Jean Paul Sartre,1964 yılında kendisine verilen Nobel Edebiyat Ödülü’nü, kapitalist sistemin verdiği ödülü almayacağını söyleyerek, reddetti.
Fransa’nın işgali altında bulunan Cezayir’de işgale karşı ayaklanmalar başladı ve bu ayaklanmalar gittikçe bağımsızlık savaşına dönüştü.
Jean Paul Sartre Paris sokaklarında Fransa’nın işgalini kınayan bildiriler dağıttı gösterilere önderlik etti. Ama “vatan haini” damgası yemedi.
Hükümet üyeleri, Sartre’a ve gösterinin önderlerine gözdağı verilmesi önerisini getirdiler, De Gaulle bu öneriyi reddetti.
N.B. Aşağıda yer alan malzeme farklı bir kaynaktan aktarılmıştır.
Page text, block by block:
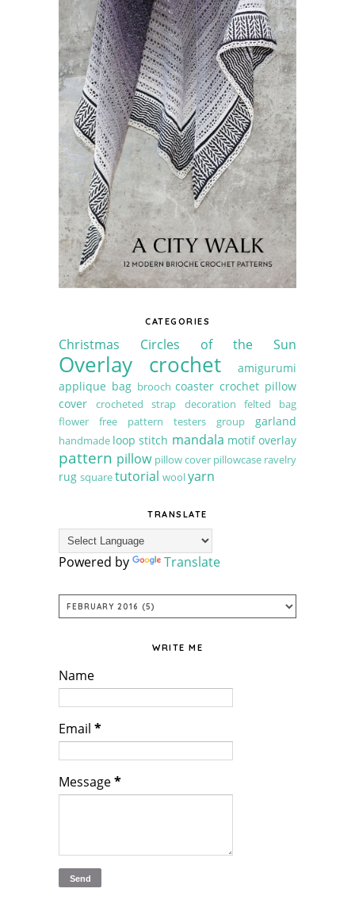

Öneriyi getirenlere “Sartre Fransa’dır”
“Sartre’a ceza vermek Fransa’ya ceza vermektir” dedi.
İşte Türkiye’deki Cumhuriyet rejiminde yaşanan siyasi istikrarsızlık, demokrasiden, insan haklarından, şeffaflıktan, liyakatten, ehliyetten, bağımsız yargı gibi demokratik kavramlardan fersah fersah uzaklaştı. Yasama işlevsiz, yürütme tek adamda, yargı siyasallaştı. Denge denetleme mekanizması bozuldu. Özgür basın susturuldu. Anayasa yok hükmündedir. Bunun için eşitlikçi, demokratik ikinci cumhuriyet ülkeye farzdır.
Sonuç olarak ikinci cumhuriyet için şartlar olgunlaşmış, cumhuriyet ya faşizme doğru ya da ikinci cumhuriyete doğru yol alacak.
İkinci Cumhuriyet için demokratik bir lider yok, ülkede bir Jean Paul Sartre bir de Charles de Gaulle eksik.